On 03/19/2018 02:23 PM, Detlef Steuer wrote:> Dear friends,
>
> I stumbled into beheaviour of read.delim which I would consider a bug
> or at least an inconsistency that should be improved upon.
>
> Recently we had to work with data that used "", two double
quotes, as
> symbol to start and end character input.
>
> Essentially the data looked like this
>
> data.csv
> =======> V1, V2, V3
> ""data"", 3, """"
>
> The last sequence of """" indicating a missing.

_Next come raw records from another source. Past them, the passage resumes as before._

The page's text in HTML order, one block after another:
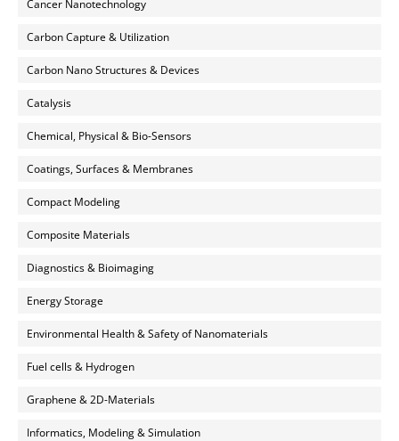
Cancer Nanotechnology
Carbon Capture & Utilization
Carbon Nano Structures & Devices
Catalysis
Chemical, Physical & Bio-Sensors
Coatings, Surfaces & Membranes
Compact Modeling
Composite Materials
Diagnostics & Bioimaging
Energy Storage
Environmental Health & Safety of Nanomaterials
Fuel cells & Hydrogen
Graphene & 2D-Materials
Informatics, Modeling & Simulation
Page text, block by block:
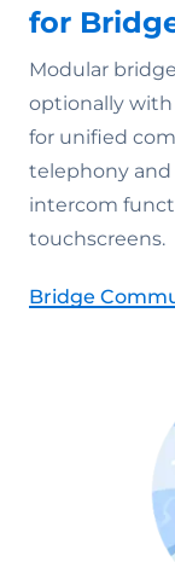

After processing the quotes, this is internally parsed as
data 3 "
Which I think is correct; in particular, """" represents
single quote.
This is correct and it conforms to RFC 4180. "" in contrast represents
an empty string.
Based on my reading of RFC4180, ""data"" is not a valid
field, but not
every CSV file follows that RFC, and R supports this pattern as expected
in your data. So you should be fine here.
> One obvious solution to read in this data is using some gsub(),
> but that's not the point I want to make.
>
> Consider this case we found during tests:
>
> test.csv
> =======> V1, V2, V3, V4
> """", """", 3, ""
>
> and read it with
>> read.delim("test.csv", sep=",", header=TRUE,
na.strings="\"")
After processing the quotes, this is internally parsed as
" " 3 <empty_string>
which is again I think correct (and conforms to RFC 4180)
> you get the following
>
> V1 V2 V3 V4
> 1 NA " 3 NA
>
> (and a warning)
I do not get the warning on my system. The reason why the second " is
not translated to NA by na.strings is white space after the comma in the
CSV file, this works more consistently:
> read.delim("test.csv", sep=",", header=TRUE,
na.strings="\"",
strip.white=TRUE)
? V1 V2 V3 V4
1 NA NA? 3 NA
If one needed to differentiate between " and <empty_string>, then it
might be necessary to run without the na.strings argument.
Best
Tomas
> I would have assumed to get some error message or at
> least the same result for both appearances of """" in
the
> input file.
> (the setting na.strings="\"" turned out to be working for
> a colleague and his specific data, while I think it shouldn't)
>
> My main concern is the different interpretation for the two
""""
> sequences.
>
> Real bug? Minor inconsistency? I don't know.
>
> All the best
> Detlef
>
>